Increase the number of non-interactive microservice containers
By default, one non-interactive microservice container is added to every node that has a backgrounder. To help decrease the time of initial ingestion, Tableau recommends that you increase the number of non-interactive microservice containers using the tsm topology set-process
command.
-
Open a command prompt as an admin on the initial node (where TSM is installed) in the cluster.
-
Run the command:
tsm topology set-process --count <process_count> --node <node_ID> --process <process_name>
For example, to increase the non-interactive microservice containers on the initial node to 4 containers, run the following command:
tsm topology set-process --count 4 –-node node1 --process noninteractive
For more information about running the command and its global options, see tsm topology.

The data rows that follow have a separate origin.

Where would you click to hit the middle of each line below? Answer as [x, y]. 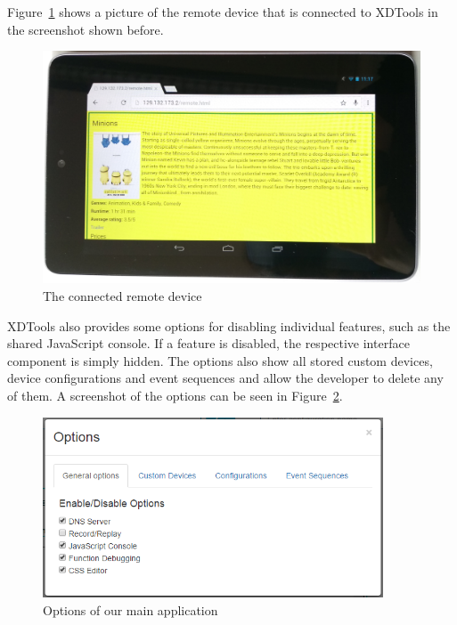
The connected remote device [122, 296]
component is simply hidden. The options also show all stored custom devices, [220, 360]
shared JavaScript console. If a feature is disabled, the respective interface [208, 343]
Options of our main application [131, 609]
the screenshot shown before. [86, 29]
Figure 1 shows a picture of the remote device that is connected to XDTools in [223, 12]
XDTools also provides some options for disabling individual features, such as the [229, 325]
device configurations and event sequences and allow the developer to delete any [225, 378]
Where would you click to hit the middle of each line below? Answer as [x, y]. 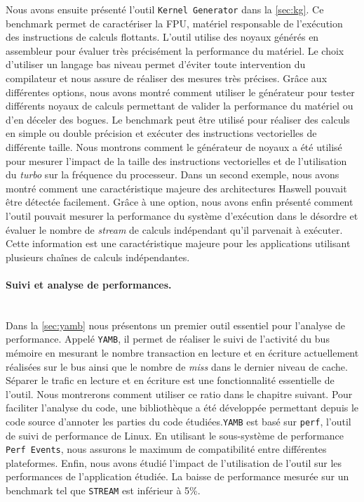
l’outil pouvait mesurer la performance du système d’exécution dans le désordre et [182, 215]
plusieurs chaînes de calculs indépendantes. [98, 257]
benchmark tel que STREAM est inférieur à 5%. [103, 490]
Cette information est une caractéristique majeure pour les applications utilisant [178, 243]
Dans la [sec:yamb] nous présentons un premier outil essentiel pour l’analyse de [175, 325]
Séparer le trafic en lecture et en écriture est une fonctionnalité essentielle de [170, 380]
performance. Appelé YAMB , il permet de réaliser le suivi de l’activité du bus [168, 339]
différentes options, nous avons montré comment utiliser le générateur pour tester [180, 92]
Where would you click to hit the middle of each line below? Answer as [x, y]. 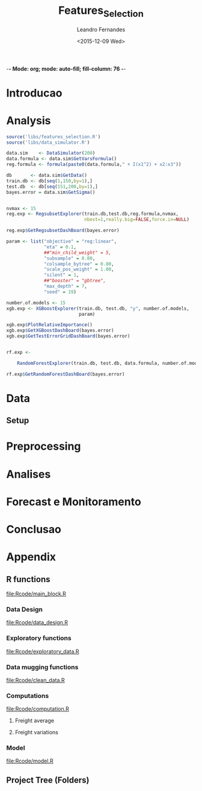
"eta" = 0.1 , [60, 247]
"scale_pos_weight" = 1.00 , [79, 269]
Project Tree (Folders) [48, 780]
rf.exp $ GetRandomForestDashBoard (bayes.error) [66, 374]
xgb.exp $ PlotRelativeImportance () [50, 325]
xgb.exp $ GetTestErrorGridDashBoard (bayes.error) [68, 336]
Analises [29, 474]
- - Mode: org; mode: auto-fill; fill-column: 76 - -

Important: Before increasing the number of non-interactive microservice containers, review the following:
-
The recommendation for increasing non-interactive microservice containers is for the total number of non-interactive microservice containers, not total non-interactive microservice containers per node. For example, suppose you have 4 nodes but you want to increase the number of non-interactive microservice containers to 8. The
--count
value you use in the tsm command is 2. -
For each non-interactive microservice container added, 4 GB of additional memory will be used on the node and load will be added to the Tableau Server repository (PostreSQL database).
-
Tableau recommends that you incrementally increase non-interactive microservice containers by no more than 2 at a time while closely monitoring your Tableau Server environment to avoid issues with CPU utilization of the Tableau Server repository (PostgreSQL database).
-
Be aware that when too many non-interactive microservice containers are added, CPU utilization of the PostgreSQL database might spike and failover. Symptoms to watch for include SQLException errors in the vizportal logs. For more information, see Repository Failover(Link opens in a new window) topic.
-
Step 4: Activate the Data Management license
(Requires Data Management)
If not already done, you can activate Data Management. For more information, see License Data Management.
Step 5 (optional): Turn off Catalog capabilities for each site
(Requires Data Management)
As part of Data Management activation, Catalog capabilities are turned on by default. Because of the indexing process and the estimated time it takes to complete, consider temporarily turning off Catalog capabilities for each site so that Tableau Server users can't access Catalog capabilities until Catalog is ready and able to provide complete and accurate results.
-
Sign in to Tableau Server using your admin credentials.
-
From the left navigation pane, click Settings.
-
On the General tab, under Tableau Catalog, clear the Turn on Tableau Catalog check box.
-
Repeat steps 2-3 for each site on your Tableau Server.
Step 6: Run the tsm maintenance metadata-services command
Run the tsm maintenance metadata-services
command to enable the Tableau Metadata API. Running the command begins initial ingestion. If your Tableau Server is licensed with Data Management, running the command also turns on Catalog capabilities (if it wasn’t turned off earlier).
-
Open a command prompt as an admin on the initial node (where TSM is installed) in the cluster.
-
Run the command:
tsm maintenance metadata-services enable
For more information about running the tsm command, see tsm maintenance(Link opens in a new window).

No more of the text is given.